** RECORDS FOR THE EXERCISE follows **

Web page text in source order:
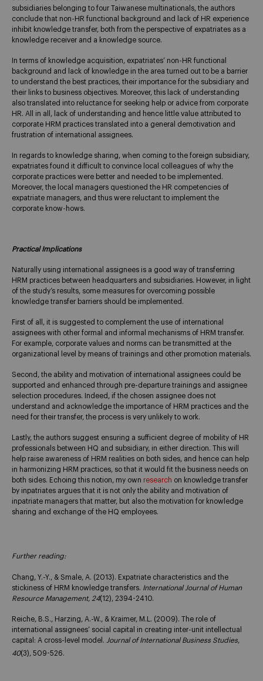
subsidiaries belonging to four Taiwanese multinationals, the authors
conclude that non-HR functional background and lack of HR experience
inhibit knowledge transfer, both from the perspective of expatriates as a
knowledge receiver and a knowledge source.
In terms of knowledge acquisition, expatriates’ non-HR functional
background and lack of knowledge in the area turned out to be a barrier
to understand the best practices, their importance for the subsidiary and
their links to business objectives. Moreover, this lack of understanding
also translated into reluctance for seeking help or advice from corporate
HR. All in all, lack of understanding and hence little value attributed to
corporate HRM practices translated into a general demotivation and
frustration of international assignees.
In regards to knowledge sharing, when coming to the foreign subsidiary,
expatriates found it difficult to convince local colleagues of why the
corporate practices were better and needed to be implemented.
Moreover, the local managers questioned the HR competencies of
expatriate managers, and thus were reluctant to implement the
corporate know-hows.
Practical Implications
Naturally using international assignees is a good way of transferring
HRM practices between headquarters and subsidiaries. However, in light
of the study’s results, some measures for overcoming possible
knowledge transfer barriers should be implemented.
First of all, it is suggested to complement the use of international
assignees with other formal and informal mechanisms of HRM transfer.
For example, corporate values and norms can be transmitted at the
organizational level by means of trainings and other promotion materials.
Second, the ability and motivation of international assignees could be
supported and enhanced through pre-departure trainings and assignee
selection procedures. Indeed, if the chosen assignee does not
understand and acknowledge the importance of HRM practices and the
need for their transfer, the process is very unlikely to work.
Lastly, the authors suggest ensuring a sufficient degree of mobility of HR
professionals between HQ and subsidiary, in either direction. This will
help raise awareness of HRM realities on both sides, and hence can help
in harmonizing HRM practices, so that it would fit the business needs on
both sides. Echoing this notion, my own research on knowledge transfer
by inpatriates argues that it is not only the ability and motivation of
inpatriate managers that matter, but also the motivation for knowledge
sharing and exchange of the HQ employees.
Further reading:
Chang, Y.-Y., & Smale, A. (2013). Expatriate characteristics and the
stickiness of HRM knowledge transfers. International Journal of Human
Resource Management, 24(12), 2394-2410.
Reiche, B.S., Harzing, A.-W., & Kraimer, M.L. (2009). The role of
international assignees’ social capital in creating inter-unit intellectual
capital: A cross-level model. Journal of International Business Studies,
40(3), 509-526.

** End of RECORDS FOR THE EXERCISE **

- _THE PROBLEM_
Restate the records above in full, word for word. Keep pictures out.

- _COMPLETED TASK_
Web page text in source order:
subsidiaries belonging to four Taiwanese multinationals, the authors
conclude that non-HR functional background and lack of HR experience
inhibit knowledge transfer, both from the perspective of expatriates as a
knowledge receiver and a knowledge source.
In terms of knowledge acquisition, expatriates’ non-HR functional
background and lack of knowledge in the area turned out to be a barrier
to understand the best practices, their importance for the subsidiary and
their links to business objectives. Moreover, this lack of understanding
also translated into reluctance for seeking help or advice from corporate
HR. All in all, lack of understanding and hence little value attributed to
corporate HRM practices translated into a general demotivation and
frustration of international assignees.
In regards to knowledge sharing, when coming to the foreign subsidiary,
expatriates found it difficult to convince local colleagues of why the
corporate practices were better and needed to be implemented.
Moreover, the local managers questioned the HR competencies of
expatriate managers, and thus were reluctant to implement the
corporate know-hows.
Practical Implications
Naturally using international assignees is a good way of transferring
HRM practices between headquarters and subsidiaries. However, in light
of the study’s results, some measures for overcoming possible
knowledge transfer barriers should be implemented.
First of all, it is suggested to complement the use of international
assignees with other formal and informal mechanisms of HRM transfer.
For example, corporate values and norms can be transmitted at the
organizational level by means of trainings and other promotion materials.
Second, the ability and motivation of international assignees could be
supported and enhanced through pre-departure trainings and assignee
selection procedures. Indeed, if the chosen assignee does not
understand and acknowledge the importance of HRM practices and the
need for their transfer, the process is very unlikely to work.
Lastly, the authors suggest ensuring a sufficient degree of mobility of HR
professionals between HQ and subsidiary, in either direction. This will
help raise awareness of HRM realities on both sides, and hence can help
in harmonizing HRM practices, so that it would fit the business needs on
both sides. Echoing this notion, my own research on knowledge transfer
by inpatriates argues that it is not only the ability and motivation of
inpatriate managers that matter, but also the motivation for knowledge
sharing and exchange of the HQ employees.
Further reading:
Chang, Y.-Y., & Smale, A. (2013). Expatriate characteristics and the
stickiness of HRM knowledge transfers. International Journal of Human
Resource Management, 24(12), 2394-2410.
Reiche, B.S., Harzing, A.-W., & Kraimer, M.L. (2009). The role of
international assignees’ social capital in creating inter-unit intellectual
capital: A cross-level model. Journal of International Business Studies,
40(3), 509-526.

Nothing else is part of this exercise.